PRS reps 125.5k music creators in the U.K., and 2m worldwide. Its membership is up 33% year-on-year, and the number of songs and musical works earning money rose by 45% to 4.2m in 2016.

Total revenues collected by PRS increased 10.1% by £57.2m to £621.5m last year. The PRO had a cost to income ratio of 12.8%—costs hit £77.4m while charitable donations were £2.7m.

Revenue earned from music online rocketed 90% by £38.1m to hit £80.5m. While streaming counts for 76% of that, downloads rep just 7%—down 10% on 2015 to £5.5m. A £1.5m year-on-year increase in gaming revenue to £4.1m was a result of interim payments from a Sony PlayStation pending license finalisation.

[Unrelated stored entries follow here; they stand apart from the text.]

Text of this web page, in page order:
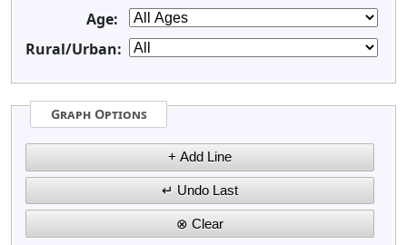
Age:
Rural/Urban:
Graph Options
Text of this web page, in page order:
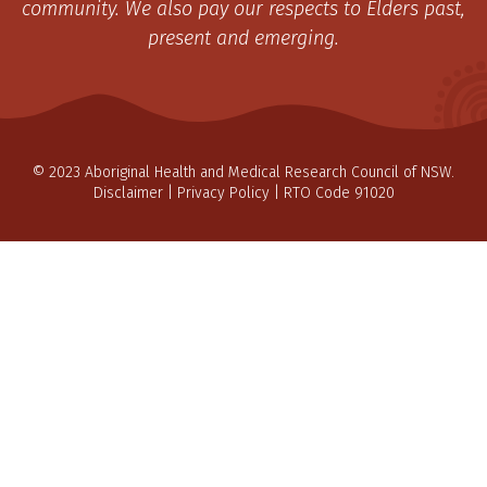
community. We also pay our respects to Elders past,
present and emerging.
© 2023 Aboriginal Health and Medical Research Council of NSW.
Disclaimer| Privacy Policy| RTO Code 91020
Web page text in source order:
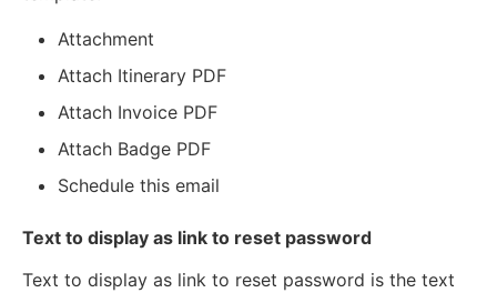
Attachment
Attach Itinerary PDF
Attach Invoice PDF
Attach Badge PDF
Schedule this email
Text to display as link to reset password
Text to display as link to reset password is the text
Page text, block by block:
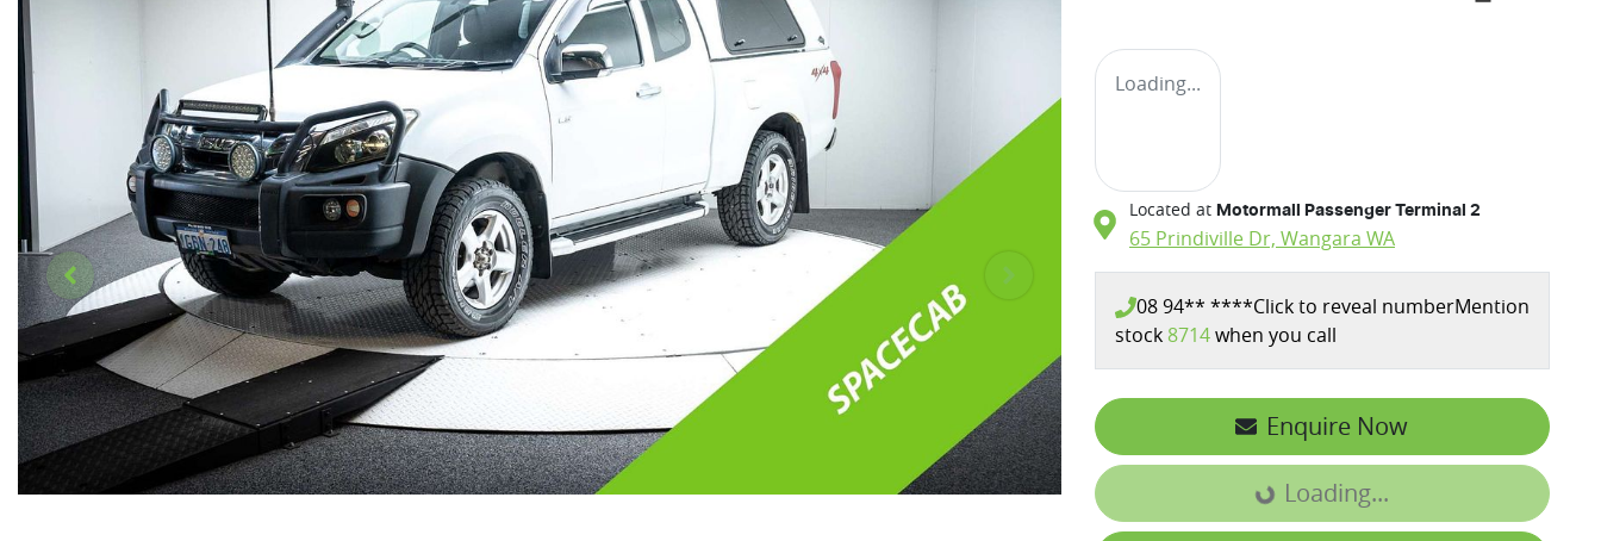
Loading...
Located at Motormall Passenger Terminal 2
65 Prindiville Dr, Wangara WA
08 94** ****Click to reveal numberMention
stock 8714when you call
Enquire Now
Loading...
Loading...
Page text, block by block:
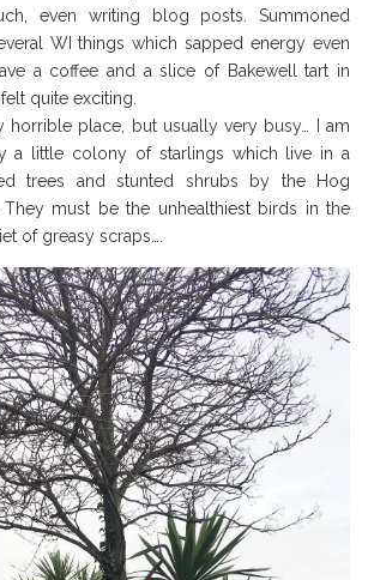
even writing blog posts. Summoned
WI things which sapped energy even
a coffee and a slice of Bakewell tart in
quite exciting.
horrible place, but usually very busy… I am
a little colony of starlings which live in a
trees and stunted shrubs by the Hog
They must be the unhealthiest birds in the
of greasy scraps….
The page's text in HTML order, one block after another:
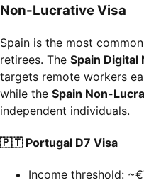
Non-Lucrative Visa
Spain is the most
retirees. The Spain Digital
targets remote workers
while the Spain Non-
independent individuals.
🇵🇹 Portugal D7 Visa
Income threshold:
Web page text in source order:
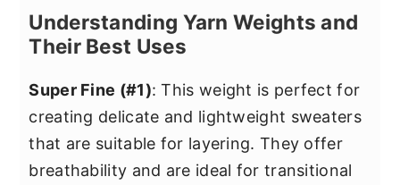
Understanding Yarn Weights and
Their Best Uses
Super Fine (#1): This weight is perfect for
creating delicate and lightweight sweaters
that are suitable for layering. They offer
breathability and are ideal for transitional
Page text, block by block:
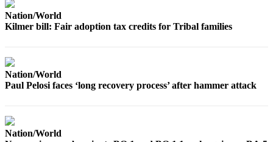
Nation/World
Kilmer bill: Fair adoption tax credits for Tribal families
Nation/World
Paul Pelosi faces ‘long recovery process’ after hammer attack
Nation/World
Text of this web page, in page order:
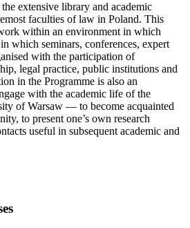
extensive library and academic
faculties of law in Poland. This
within an environment in which
which seminars, conferences, expert
with the participation of
legal practice, public institutions and
in the Programme is also an
with the academic life of the
of Warsaw — to become acquainted
to present one’s own research
useful in subsequent academic and
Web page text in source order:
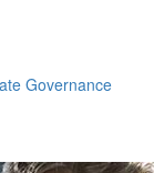
Governance
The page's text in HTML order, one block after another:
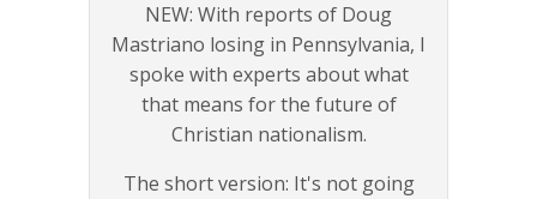
NEW: With reports of Doug
Mastriano losing in Pennsylvania, I
spoke with experts about what
that means for the future of
Christian nationalism.
The short version: It's not going
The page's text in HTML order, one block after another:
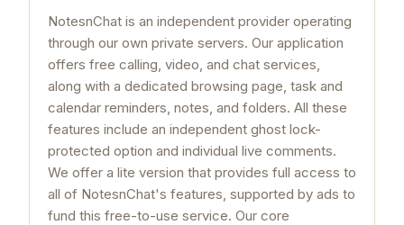
NotesnChat is an independent provider operating
through our own private servers. Our application
offers free calling, video, and chat services,
along with a dedicated browsing page, task and
calendar reminders, notes, and folders. All these
features include an independent ghost lock-
protected option and individual live comments.
We offer a lite version that provides full access to
all of NotesnChat's features, supported by ads to
fund this free-to-use service. Our core
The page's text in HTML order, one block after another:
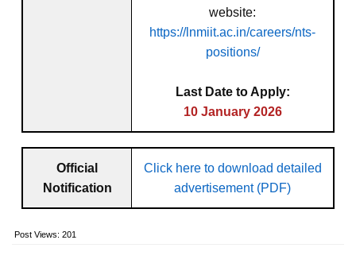
website:
https://lnmiit.ac.in/careers/nts-
positions/
Last Date to Apply:
10 January 2026
Official
Notification
Click here to download detailed
advertisement (PDF)
Post Views: 201
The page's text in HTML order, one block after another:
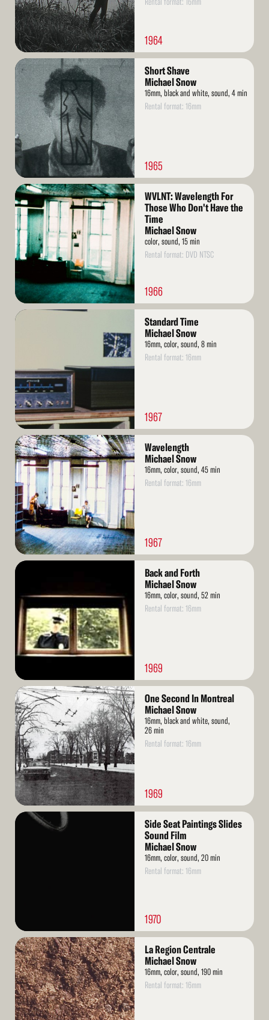
1964
Read
More
Short Shave
Michael Snow
16mm, black and white, sound, 4 min
Rental format: 16mm
1965
Read
More
WVLNT: Wavelength For
Those Who Don't Have the
Time
Michael Snow
color, sound, 15 min
Rental format: DVD NTSC
1966
Read
Standard Time
Michael Snow
16mm, color, sound, 8 min
Rental format: 16mm
1967
Read
More
Wavelength
Michael Snow
16mm, color, sound, 45 min
Rental format: 16mm
1967
Read
Back and Forth
Michael Snow
16mm, color, sound, 52 min
Rental format: 16mm
1969
Read
More
One Second In Montreal
Michael Snow
16mm, black and white, sound,
26 min
Rental format: 16mm
1969
Read
Side Seat Paintings Slides
Sound Film
Michael Snow
16mm, color, sound, 20 min
Rental format: 16mm
1970
Read
More
La Region Centrale
Michael Snow
16mm, color, sound, 190 min
Rental format: 16mm
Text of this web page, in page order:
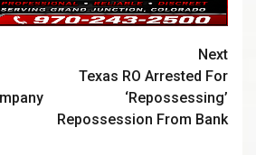
Next
Texas RO Arrested For
‘Repossessing’
Repossession From Bank
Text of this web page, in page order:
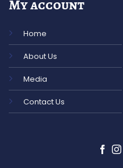
My account
Home
About Us
Media
Contact Us
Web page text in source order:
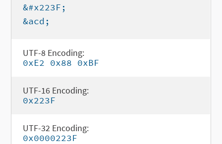
&#x223F;
&acd;
UTF-8 Encoding:
0xE2 0x88 0xBF
UTF-16 Encoding:
0x223F
UTF-32 Encoding:
0x0000223F
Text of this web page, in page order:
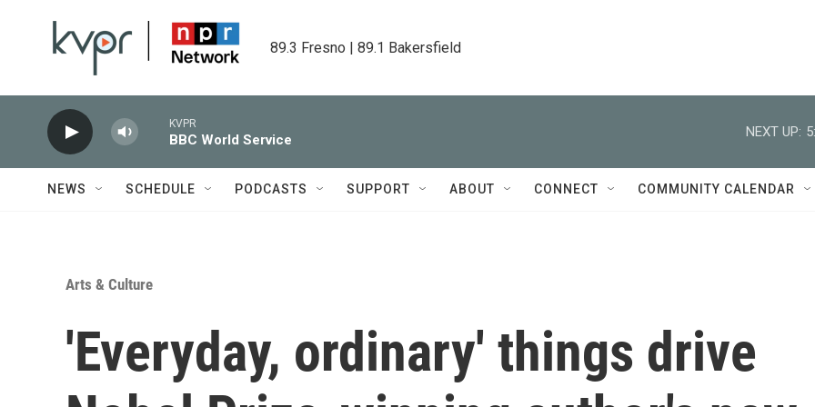
89.3 Fresno | 89.1 Bakersfield
KVPR
BBC World Service
NEXT UP:
NEWS SCHEDULE PODCASTS SUPPORT ABOUT CONNECT COMMUNITY CALENDAR
Arts & Culture
'Everyday, ordinary' things drive
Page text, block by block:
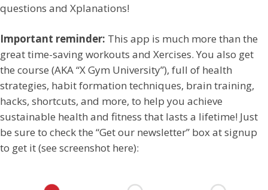
questions and Xplanations!
Important reminder: This app is much more than the
great time-saving workouts and Xercises. You also get
the course (AKA “X Gym University”), full of health
strategies, habit formation techniques, brain training,
hacks, shortcuts, and more, to help you achieve
sustainable health and fitness that lasts a lifetime! Just
be sure to check the “Get our newsletter” box at signup
to get it (see screenshot here):
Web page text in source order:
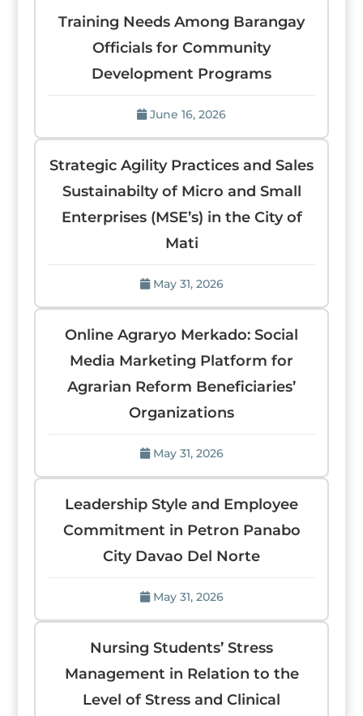
Training Needs Among Barangay
Officials for Community
Development Programs
June 16, 2026
Strategic Agility Practices and Sales
Sustainabilty of Micro and Small
Enterprises (MSE’s) in the City of
Mati
May 31, 2026
Online Agraryo Merkado: Social
Media Marketing Platform for
Agrarian Reform Beneficiaries’
Organizations
May 31, 2026
Leadership Style and Employee
Commitment in Petron Panabo
City Davao Del Norte
May 31, 2026
Nursing Students’ Stress
Management in Relation to the
Level of Stress and Clinical
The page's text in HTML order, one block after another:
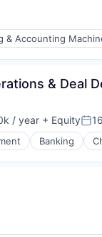
& Accounting
& Deal
/ year + Equity
Banking
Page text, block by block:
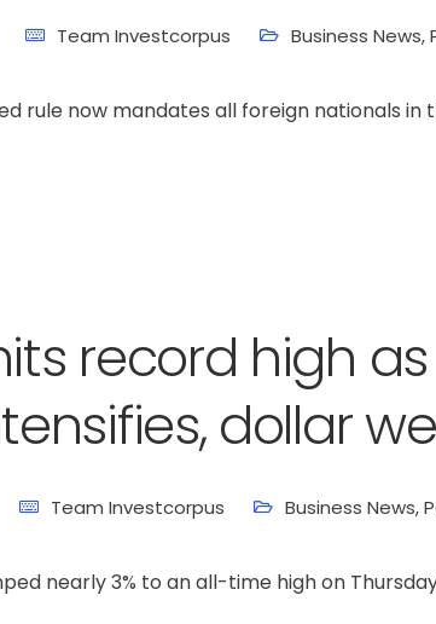
Team Investcorpus Business News,
rule now mandates all foreign nationals in
record high
dollar
Team Investcorpus Business News,
nearly 3% to an all-time high on
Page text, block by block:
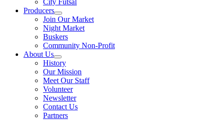
City Futsal
Producers
Join Our Market
Night Market
Buskers
Community Non-Profit
About Us
History
Our Mission
Meet Our Staff
Volunteer
Newsletter
Contact Us
Partners
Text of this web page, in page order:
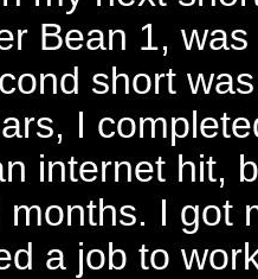
Bean 1,
short
I
internet hit,
months. I got
a job to
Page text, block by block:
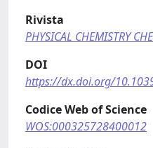
Rivista
PHYSICAL CHEMISTRY
DOI
https://dx.doi.org/
Codice Web of Science
WOS:000325728400012
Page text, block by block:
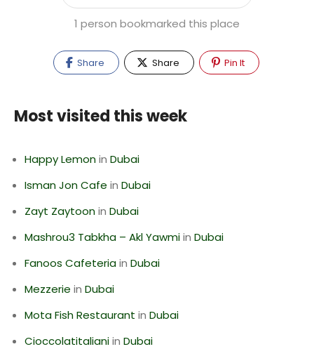
1 person bookmarked this place
Share Share Pin It
Most visited this week
Happy Lemonin Dubai
Isman Jon Cafe in Dubai
Zayt Zaytoonin Dubai
Mashrou3 Tabkha – Akl Yawmiin Dubai
Fanoos Cafeteriain Dubai
Mezzerie in Dubai
Mota Fish Restaurant in Dubai
Cioccolatitalianiin Dubai
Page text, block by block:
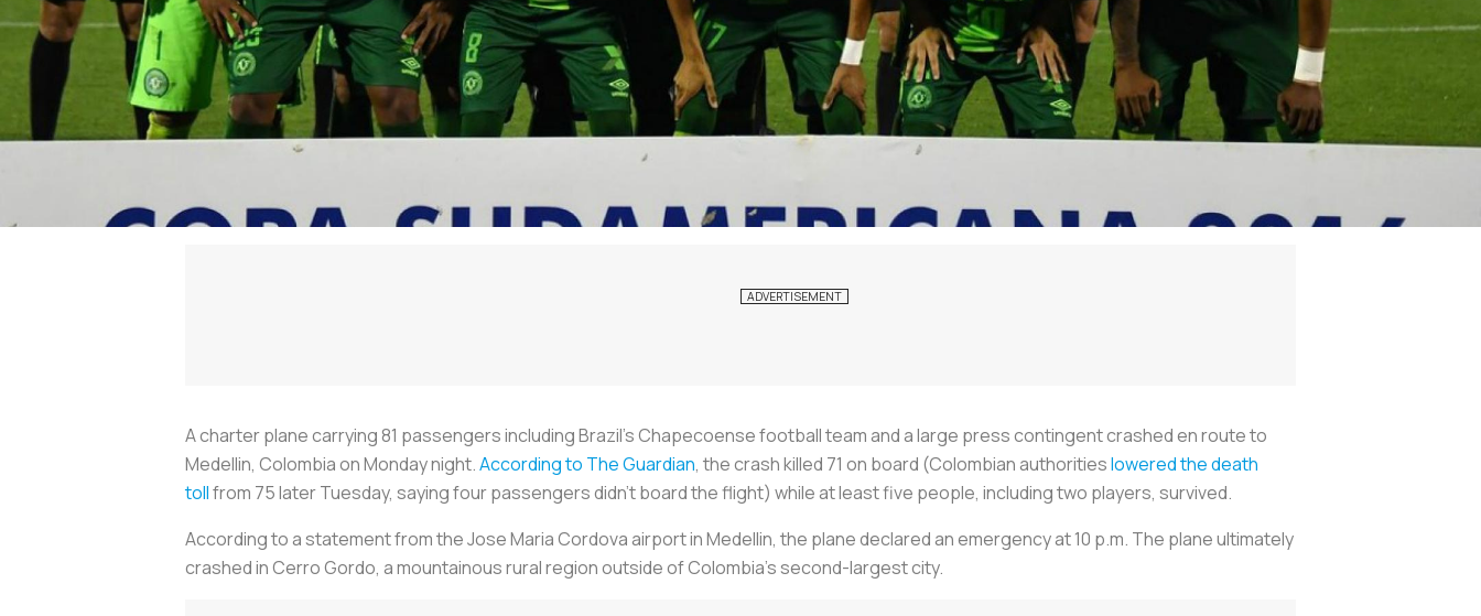
A charter plane carrying 81 passengers including Brazil's Chapecoense football team and a large press contingent crashed en route to
Medellin, Colombia on Monday night.According to The Guardian, the crash killed 71 on board (Colombian authoritieslowered the death
tollfrom 75 later Tuesday, saying four passengers didn't board the flight) while at least five people, including two players, survived.
According to a statement from the Jose Maria Cordova airport in Medellin, the plane declared an emergency at 10 p.m. The plane ultimately
crashed in Cerro Gordo, a mountainous rural region outside of Colombia's second-largest city.
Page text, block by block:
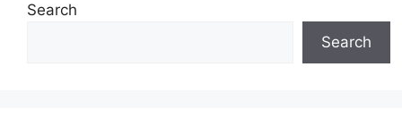
Search
Search
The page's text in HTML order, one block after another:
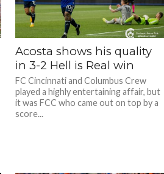
Acosta shows his quality
in 3-2 Hell is Real win
FC Cincinnati and Columbus Crew
played a highly entertaining affair, but
it was FCC who came out on top by a
score...
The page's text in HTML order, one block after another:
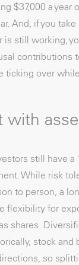
$37,000 a year
And, if you
is still working,
contributions
ticking over
with
still have a
While risk
to person, a
flexibility for
shares.
stock and
so
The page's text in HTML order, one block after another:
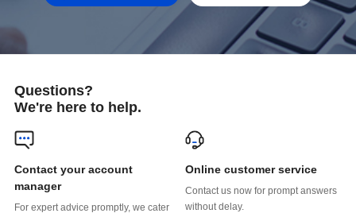
Questions?
We're here to help.
manager
Online customer service
without delay.
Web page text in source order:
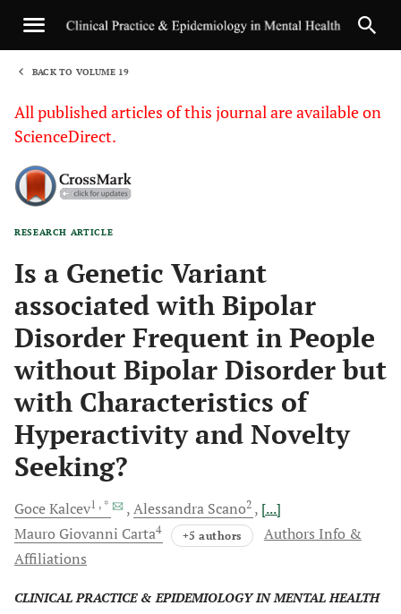
BACK TO VOLUME 19
All published articles of this journal are available on
ScienceDirect.
RESEARCH ARTICLE
Is a Genetic Variant
associated with Bipolar
Disorder Frequent in People
without Bipolar Disorder but
with Characteristics of
Hyperactivity and Novelty
Seeking?
GoceKalcev1 , * Alessandra Scano2
[...]
Mauro Giovanni Carta4 +5 authors
Authors Info &
Affiliations
CLINICAL PRACTICE & EPIDEMIOLOGY IN MENTAL HEALTH
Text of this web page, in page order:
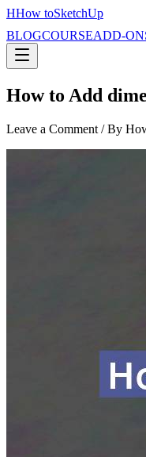
HHow toSketchUp
BLOGCOURSEADD-
How to Add
Leave a Comment / By
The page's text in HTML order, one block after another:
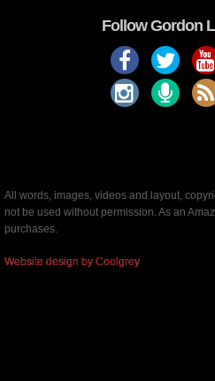
Follow Gordon
All words, images, videos and layout,
not be used without permission. As an
purchases.
Website design by Coolgrey
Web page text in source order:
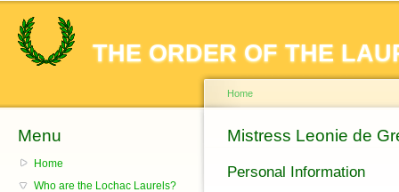
THE ORDER OF THE
Menu
Home
Who are the Lochac Laurels?
You are here
Home
Mistress Leonie de
Personal Information
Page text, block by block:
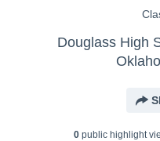
Douglass High
0public highlight
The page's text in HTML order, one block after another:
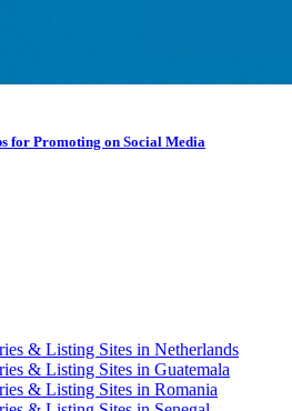
for Promoting on Social Media
& Listing Sites in Netherlands
& Listing Sites in Guatemala
& Listing Sites in Romania
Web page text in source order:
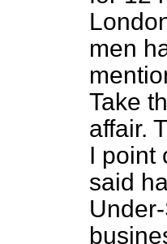
men
Take
affair.
I point
said
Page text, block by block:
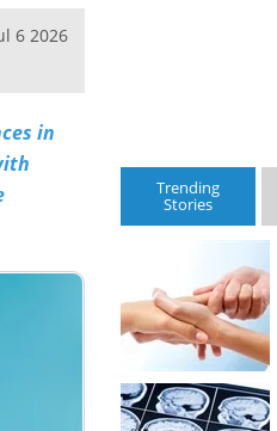
6 2026
in
Trending
Stories
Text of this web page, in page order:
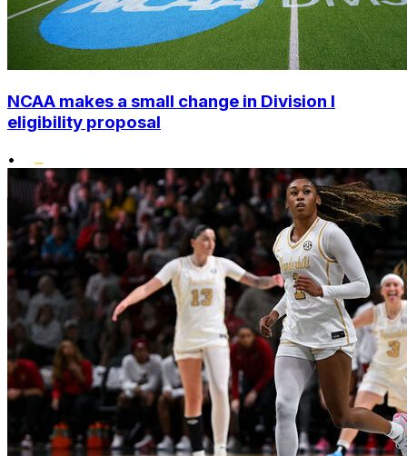
NCAA makes a small change in Division I
eligibility proposal
•
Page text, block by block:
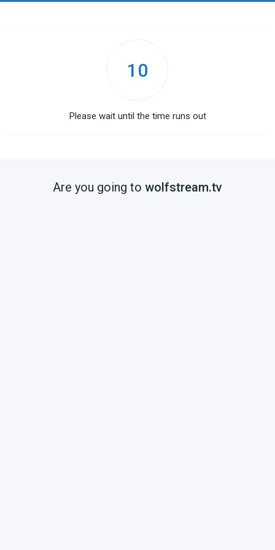
10
Please wait until the time runs out
Are you going to wolfstream.tv
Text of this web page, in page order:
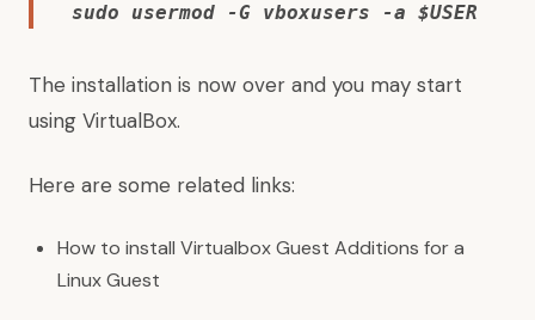
sudo usermod -G vboxusers -a $USER
The installation is now over and you may start
using VirtualBox.
Here are some related links:
How to install Virtualbox Guest Additions for a
Linux Guest
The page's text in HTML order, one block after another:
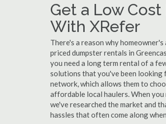
Get a Low
With XRefer
There's a reason why
priced dumpster rentals in
you need a long term rental of a
solutions that you've been looking
network, which allows them to
affordable local haulers. When
we've researched the market and
hassles that often come along
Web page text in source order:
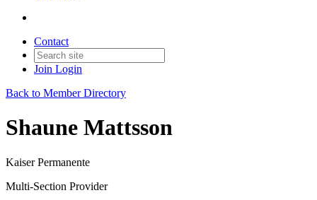
Contact
Join Login
Back to Member Directory
Shaune Mattsson
Kaiser Permanente
Multi-Section Provider
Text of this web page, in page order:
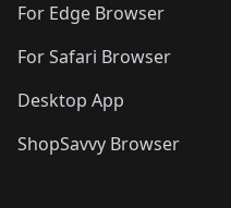
For Edge Browser
For Safari Browser
Desktop App
ShopSavvy Browser
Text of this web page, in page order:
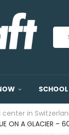
in
ON A GLACIER –

The largest income strand for PRS is music played abroad, which rose 5% (£11.2m) to £233.7m in 2016 (it’s a slower rate of growth to 2015’s 10.4% rise thanks to the weakening of the pound). 59% of that is from Europe, 20% from North America, 11% Asia Pacific and 5% developing/emerging markets. The rest comes from cruise lines, agencies and other (including direct licensing).

Public performance and live grew 4.6% to £183.2m. That was down to a 9.2% rise in live with cash coming from an additional 7.6k concerts and festivals, plus rising revenues from hotels and restaurants, industrial premises and cinemas. Broadcast revenues were stable.

In 2016, over 4.3 trillion uses of music were reported to the organisation from across the globe—that’s increased 34x over the last five years (the figure was 126bn in 2012). The improved collection is due to investments in new tech while collaborative ventures such as ICE—PRS’ pan-European partnership with affiliate societies GEMA (Germany) and STIM (Sweden)—also helped to drive online revenue from digital platforms.

PRS for Music CEO Robert Ashcroft (pictured) celebrated the “landmark year” while warning over “very real challenges in the online market,” and welcoming the European Commission’s proposed clarification of copyright law. He continued: “These [reforms] are critical to the development of a healthy and sustainable online market for music. We hope the European Parliament and Council, including own our government, support its recommendations.”